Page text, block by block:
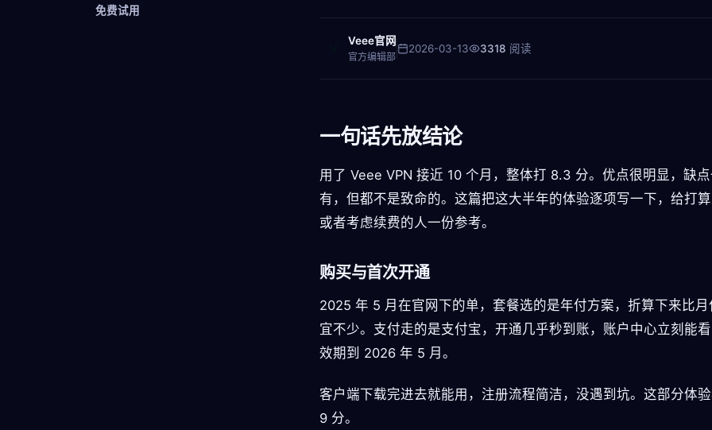
免费试用
Veee官网
官方编辑部
2026-03-13 3318 阅读
一句话先放结论
用了 Veee VPN 接近 10 个月，整体打 8.3 分。优点很明显，缺
有，但都不是致命的。这篇把这大半年的体验逐项写一下，给打
或者考虑续费的人一份参考。
购买与首次开通
2025 年 5 月在官网下的单，套餐选的是年付方案，折算下来比月
宜不少。支付走的是支付宝，开通几乎秒到账，账户中心立刻能
效期到 2026 年 5 月。
客户端下载完进去就能用，注册流程简洁，没遇到坑。这部分体
9 分。

WORK REQUIRED
From the line containing "用了 Veee VPN 接近 10 个月，整体打 8.3 分。优点很明显，缺" down to the final line of the records above, copy everything exactly and include nothing else.

TASK OUTPUT
用了 Veee VPN 接近 10 个月，整体打 8.3 分。优点很明显，缺
有，但都不是致命的。这篇把这大半年的体验逐项写一下，给打
或者考虑续费的人一份参考。
购买与首次开通
2025 年 5 月在官网下的单，套餐选的是年付方案，折算下来比月
宜不少。支付走的是支付宝，开通几乎秒到账，账户中心立刻能
效期到 2026 年 5 月。
客户端下载完进去就能用，注册流程简洁，没遇到坑。这部分体
9 分。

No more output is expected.